*What is needed*.
The entries below contain a line with "# EXORAD_NIGHT_DT :: radiative" and a line with "# EXORAD_DAY_DT :: radiative". Quote exactly those two lines and all lines between them.

*Data for processing*.
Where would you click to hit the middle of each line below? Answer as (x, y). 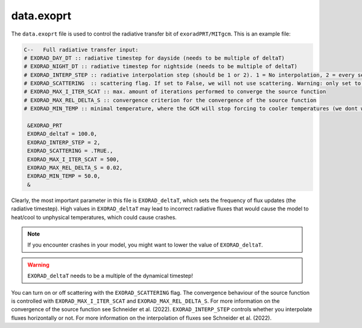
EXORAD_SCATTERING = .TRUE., (70, 151)
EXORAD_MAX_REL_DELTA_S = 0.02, (75, 168)
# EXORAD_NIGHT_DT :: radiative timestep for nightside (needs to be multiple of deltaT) (161, 67)
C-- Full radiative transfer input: (81, 49)
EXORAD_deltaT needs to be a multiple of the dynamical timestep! (110, 276)
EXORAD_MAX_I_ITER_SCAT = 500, (74, 159)
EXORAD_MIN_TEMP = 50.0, (64, 176)
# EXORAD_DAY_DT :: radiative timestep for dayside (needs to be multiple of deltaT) (154, 58)
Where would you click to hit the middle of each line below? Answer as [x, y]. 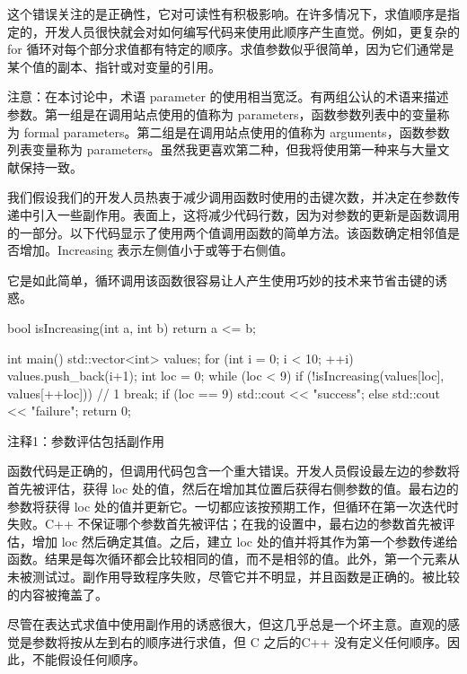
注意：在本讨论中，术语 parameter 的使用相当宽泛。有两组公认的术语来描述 [228, 96]
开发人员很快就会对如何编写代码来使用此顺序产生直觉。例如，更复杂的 [252, 31]
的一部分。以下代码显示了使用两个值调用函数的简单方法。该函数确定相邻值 [227, 232]
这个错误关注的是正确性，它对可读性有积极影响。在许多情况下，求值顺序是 [227, 13]
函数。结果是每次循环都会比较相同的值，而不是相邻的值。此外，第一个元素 [227, 559]
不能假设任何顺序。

*Written answer*.
# EXORAD_NIGHT_DT :: radiative timestep for nightside (needs to be multiple of deltaT) (161, 67)
C-- Full radiative transfer input: (81, 49)
EXORAD_deltaT needs to be a multiple of the dynamical timestep! (110, 276)
EXORAD_MAX_I_ITER_SCAT = 500, (74, 159)
EXORAD_MIN_TEMP = 50.0, (64, 176)
# EXORAD_DAY_DT :: radiative timestep for dayside (needs to be multiple of deltaT) (154, 58)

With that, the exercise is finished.